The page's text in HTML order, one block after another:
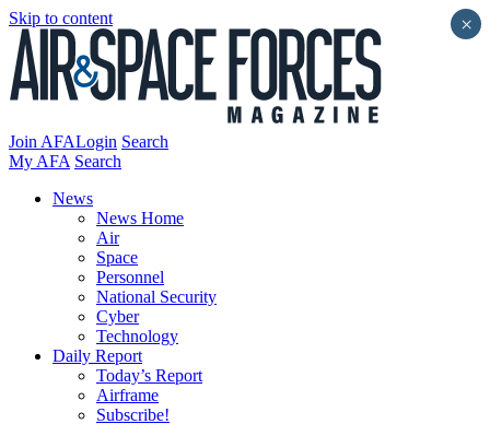
Skip to content
Join AFALogin Search
My AFA Search
News
News Home
Air
Space
Personnel
National Security
Cyber
Technology
Daily Report
Today’s Report
Airframe
Subscribe!
×

_ACTIVITY_
Exact copy, no pictures: reproduce every record as it stands.

_PROBLEM SOLUTION_
The page's text in HTML order, one block after another:
Skip to content
Join AFALogin Search
My AFA Search
News
News Home
Air
Space
Personnel
National Security
Cyber
Technology
Daily Report
Today’s Report
Airframe
Subscribe!
×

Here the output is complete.